Supplied data:
● ● ● ●

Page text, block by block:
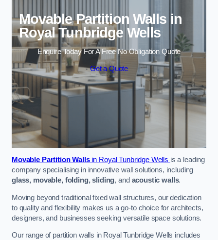
Movable Partition Walls in
Royal Tunbridge Wells
Enquire Today For A Free No Obligation Quote
Get a Quote
Movable Partition Wallsin Royal Tunbridge Wells is a leading
company specialising in innovative wall solutions, including
glass, movable, folding, sliding, and acoustic walls.
Moving beyond traditional fixed wall structures, our dedication
to quality and flexibility makes us a go-to choice for architects,
designers, and businesses seeking versatile space solutions.
Our range of partition walls in Royal Tunbridge Wells includes
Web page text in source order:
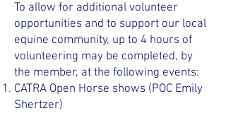
To allow for additional volunteer
opportunities and to support our local
equine community, up to 4 hours of
volunteering may be completed, by
the member, at the following events:
CATRA Open Horse shows (POC Emily
Shertzer)
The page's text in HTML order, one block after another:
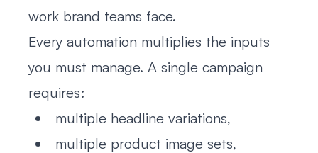
work brand teams face.
Every automation multiplies the inputs
you must manage. A single campaign
requires:
multiple headline variations,
multiple product image sets,
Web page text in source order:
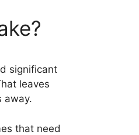
significant
leaves
away.
that need
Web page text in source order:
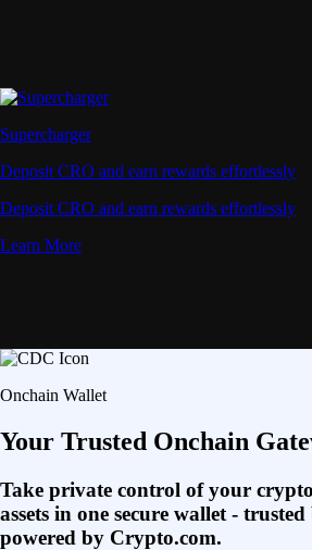
Supercharger
Deposit CRO and earn rewards effortlessly
Deposit CRO and earn rewards effortlessly
Learn More
Onchain Wallet
Your Trusted Onchain
Take private control of your
assets in one secure wallet -
powered by Crypto.com.
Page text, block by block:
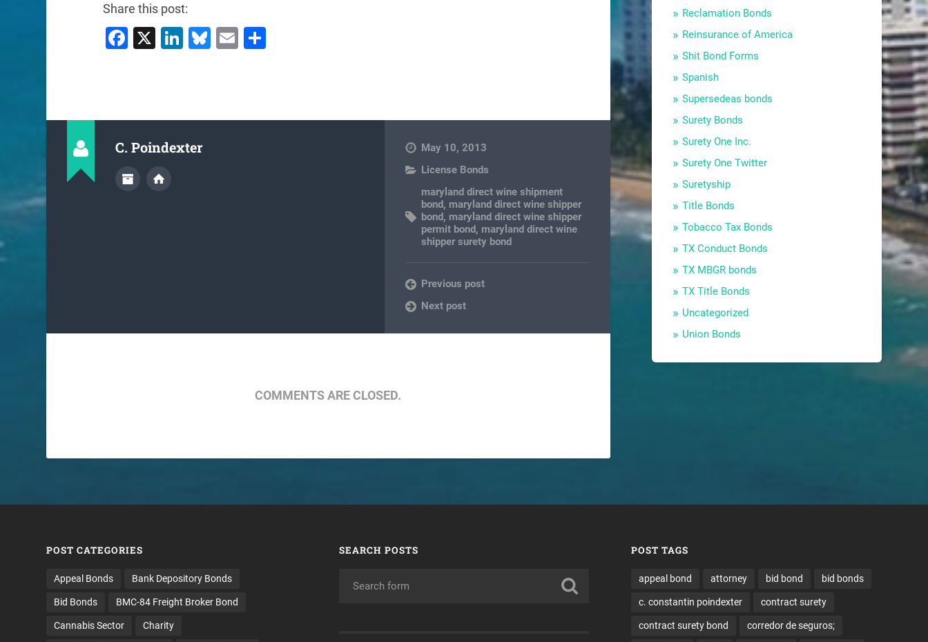
Share this post:
Facebook
X LinkedIn
Bluesky
EmailShare
C. Poindexter
May 10, 2013
License Bonds
maryland direct wine shipment
bond, maryland direct wine shipper
bond, maryland direct wine shipper
permit bond, maryland direct wine
shipper surety bond
Previous post
Next post
COMMENTS ARE CLOSED.
Reclamation Bonds
Reinsurance of America
Shit Bond Forms
Spanish
Supersedeas bonds
Surety Bonds
Surety One Inc.
Surety One Twitter
Suretyship
Title Bonds
Tobacco Tax Bonds
TX Conduct Bonds
TX MBGR bonds
TX Title Bonds
Uncategorized
Union Bonds
POST CATEGORIES
Appeal Bonds Bank Depository Bonds
Bid Bonds BMC-84 Freight Broker Bond
Cannabis Sector Charity
SEARCH POSTS POST TAGS
appeal bond attorney bid bond bid bonds
c. constantin poindexter contract surety
contract surety bond corredor de seguros;
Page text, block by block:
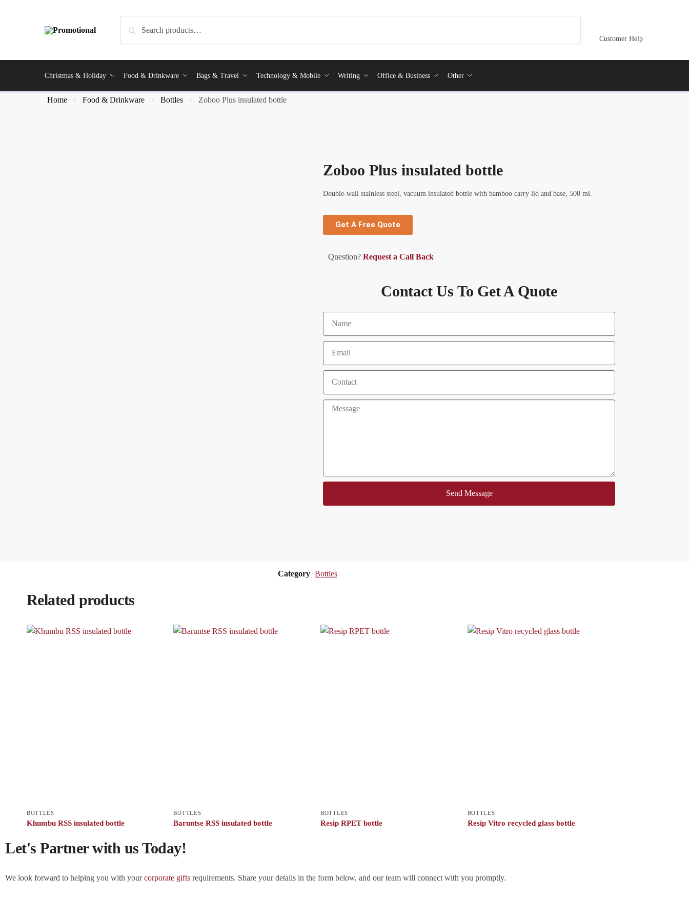
Customer Help
Christmas & Holiday Food & Drinkware Bags & Travel Technology & Mobile Writing Office & Business Other
Home / Food & Drinkware / Bottles / Zoboo Plus insulated bottle
Zoboo Plus insulated bottle
Double-wall stainless steel, vacuum insulated bottle with bamboo carry lid and base, 500 ml.
Get A Free Quote
Question? Request a Call Back
Contact Us To Get A Quote
Send Message
Category Bottles
Related products
BOTTLES
Khumbu RSS insulated bottle
BOTTLES
Baruntse RSS insulated bottle
BOTTLES
Resip RPET bottle
BOTTLES
Resip Vitro recycled glass bottle
Let's Partner with us Today!
We look forward to helping you with yourcorporate gifts requirements. Share your details in the form below, and our team will connect with you promptly.

● ● ● ●

Each record should be given again exactly, with no picture carried over.

Page text, block by block:
Movable Partition Walls in
Royal Tunbridge Wells
Enquire Today For A Free No Obligation Quote
Get a Quote
Movable Partition Wallsin Royal Tunbridge Wells is a leading
company specialising in innovative wall solutions, including
glass, movable, folding, sliding, and acoustic walls.
Moving beyond traditional fixed wall structures, our dedication
to quality and flexibility makes us a go-to choice for architects,
designers, and businesses seeking versatile space solutions.
Our range of partition walls in Royal Tunbridge Wells includes
Web page text in source order:
To allow for additional volunteer
opportunities and to support our local
equine community, up to 4 hours of
volunteering may be completed, by
the member, at the following events:
CATRA Open Horse shows (POC Emily
Shertzer)
The page's text in HTML order, one block after another:
work brand teams face.
Every automation multiplies the inputs
you must manage. A single campaign
requires:
multiple headline variations,
multiple product image sets,
Web page text in source order:
significant
leaves
away.
that need
Web page text in source order:
Supercharger
Deposit CRO and earn rewards effortlessly
Deposit CRO and earn rewards effortlessly
Learn More
Onchain Wallet
Your Trusted Onchain
Take private control of your
assets in one secure wallet -
powered by Crypto.com.
Page text, block by block:
Share this post:
Facebook
X LinkedIn
Bluesky
EmailShare
C. Poindexter
May 10, 2013
License Bonds
maryland direct wine shipment
bond, maryland direct wine shipper
bond, maryland direct wine shipper
permit bond, maryland direct wine
shipper surety bond
Previous post
Next post
COMMENTS ARE CLOSED.
Reclamation Bonds
Reinsurance of America
Shit Bond Forms
Spanish
Supersedeas bonds
Surety Bonds
Surety One Inc.
Surety One Twitter
Suretyship
Title Bonds
Tobacco Tax Bonds
TX Conduct Bonds
TX MBGR bonds
TX Title Bonds
Uncategorized
Union Bonds
POST CATEGORIES
Appeal Bonds Bank Depository Bonds
Bid Bonds BMC-84 Freight Broker Bond
Cannabis Sector Charity
SEARCH POSTS POST TAGS
appeal bond attorney bid bond bid bonds
c. constantin poindexter contract surety
contract surety bond corredor de seguros;
Page text, block by block:
Customer Help
Christmas & Holiday Food & Drinkware Bags & Travel Technology & Mobile Writing Office & Business Other
Home / Food & Drinkware / Bottles / Zoboo Plus insulated bottle
Zoboo Plus insulated bottle
Double-wall stainless steel, vacuum insulated bottle with bamboo carry lid and base, 500 ml.
Get A Free Quote
Question? Request a Call Back
Contact Us To Get A Quote
Send Message
Category Bottles
Related products
BOTTLES
Khumbu RSS insulated bottle
BOTTLES
Baruntse RSS insulated bottle
BOTTLES
Resip RPET bottle
BOTTLES
Resip Vitro recycled glass bottle
Let's Partner with us Today!
We look forward to helping you with yourcorporate gifts requirements. Share your details in the form below, and our team will connect with you promptly.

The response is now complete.